每到一地观选,除了安排的行程外,我都是自由行的方式。尽量和当地人一样。我想这大概也是我们中国研究院很接地气的地方。到台湾也是如此。

这次在海关,查验得特别细致,不仅要求提供返程机票,也要一一提供酒店订单。而过去只不过看看入台证而已。但在我之前入境的非大陆人士并没有这样的“待遇”。我的理解是,这次选举太过紧张,台湾方面担心出事。而两岸关系又不好,所以对于在个时间点来的大陆人,自然格外关照。

出来打上车走了不到十分钟,司机突然接到一个电话,听着似乎和我有关。一问之下才知道是机场出租车点在查问我去哪里。我们都很奇怪,因为我打车前已经向引领的人报过地址。

司机更不解的是按照规定,他在开车时不能接电话,出租车管理部门当然也知道,但为什么还要这个时候打电话来?这样的事情我也是第一次遇到。唯一的解释只能是有关部门对我太不放心了。真是,两岸关系不好,缺乏互信,增加了多少管理成本啊。

和司机自然聊到大选和两岸关系。很有意思的是,他在台北,却首先问我对韩国瑜怎么看。我一到台湾居然就以这种方式体验到了“韩流”。足见韩国瑜在这次选举的巨大影响。

聊到最后还是我问起台北的选情。他认为柯文哲还是会赢。一个是他干得还不错,也接地气。虽然政绩没有多明显,但至少大家不讨厌他。当然四年前的狂热已经没有了。后来的结果也印证了这位司机的看法。

柯文哲

最令我惊讶的是这位挺关心政治的司机居然不知道大陆今年三月两会政治层面的重大变化。这还是在台北。这至少说明两点:一是台湾还是封闭,对这个世界并不关心。这似乎已经是西式民主社会的通病。百姓只关心身边和眼前的事,媒体就迎合他们。结果恶性循环,互相封闭。

二是两岸交流在民进党期间确实倒退很多。假如交流还能在以前国民党的水平上,他们即使不关注,仅和大陆自由行游客的交流就会知道大陆的各种重要信息了。

来到酒店办手续时,听到两个员工在聊选举。说不管是蓝是绿,只要给老百姓做事就行。这说明在今天的台湾,衡量政治人物的标准已经不再是意识形态,不再是政党色彩,而是经济。它可以解释何以韩国瑜能够在深绿的高雄翻转。后来的投票结果显示,韩国瑜在所有的选区都获胜,包括最支持民进党的地方,完全打破传统蓝绿先区的划分。

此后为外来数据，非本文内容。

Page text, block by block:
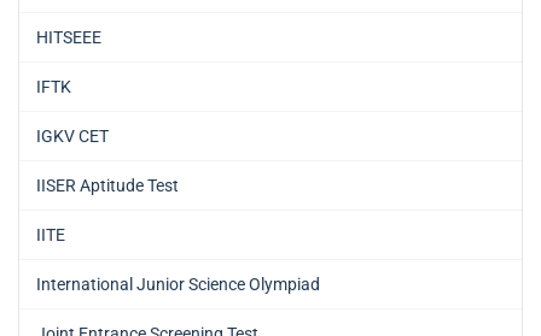
HITSEEE
IFTK
IGKV CET
IISER Aptitude Test
IITE
International Junior Science Olympiad

第二天就开始自由行。我选择的第一站是去看民进党姚文智的服务中心。他这一次不设竞选总部——大概是效仿韩国瑜,而是设了一些服务中心。在路上我发现不少台北市议员的选举广告都有一个不同以往的特色:全都隐去政党。只有候选人名字和主要立场。

过去往往会突出政党,更以和政党主要人物合影做为主打。但这一次选风全变。后来我信步走到建功里里长谢文详先生的选举办公室,也问了工作人员这个问题。她回答说其实谢先生是国民党的,但现在大家都厌恶政党恶斗,都是选人不选党,所以才这样。

支持姚文智的民众

这既是民众的觉醒,从狂热的政治回到民生,也是台湾民主的危机。西方这样的制度是建立在政党政治基础之上的。现在选民普遍对政党不信任,导致最大的政党是无党。候选人个人的作用日益超过政党。这一次国民党大胜,但却和党中央没有多少关系,都是候选人自己优秀,再加上大环境有利。

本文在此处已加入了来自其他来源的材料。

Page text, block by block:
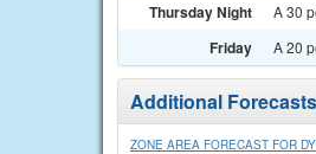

下一步的发展应该是政党日益式微,候选人的作用和影响日益超过党机器。这一次台湾选举政党色彩淡漠的韩国瑜、新北市候选人侯友益就是如此。选后的民调也显示,国民党虽然大胜,但党主席吴敦义仅有1%的支持率去参选2020。韩国瑜则以超过30%的支持率高居第一。台湾的民主究竟如何演变,会产生什么后果,还是非常值得观察。

来到姚文智服务中心,竟然是:关门,关门。此时已经上午十点!估计也就不开门了。看来姚文智根本就没有戏,所以辅选人员也没有热情,竟连最其码的门面也不要了。

自己一路走一路观察台北的变化,发现一个有趣的现象:许多实体店变成了无人操作的娃娃店。就是一投币,就可以抓礼品的店。后来和台湾的朋友交流,才知道由于经济不景气,钱不好挣,台北成本又高,无法支撑下去,就只好改成这样,而且有越来越多的趋势。

我在台湾还发现,除了便利店之外,大多数商场开业都很晚,就算周六周天也要到早上十点甚至十一点。看来台湾经济的下滑影响面越来越广,已经从旅游业、农渔果业到实体店。

观察台湾经济是否景气的指标很多。比如我每次到台湾就天天买报纸。2004年是十台币一份,14年过去了,仍然是十台币一份。欧元在全球算是稳定的货币了,但法国的报纸年年涨。

不管什么地方,什么制度,经济都是根本。我在台大参加与选举有关的研讨会时,发现一位台大的学生用的是华为手机。众所周知,台大的学生比较偏绿,而且整个台湾也亲美。不用台湾手机,也不用美国手机,反而用大陆的,是会有一定压力的。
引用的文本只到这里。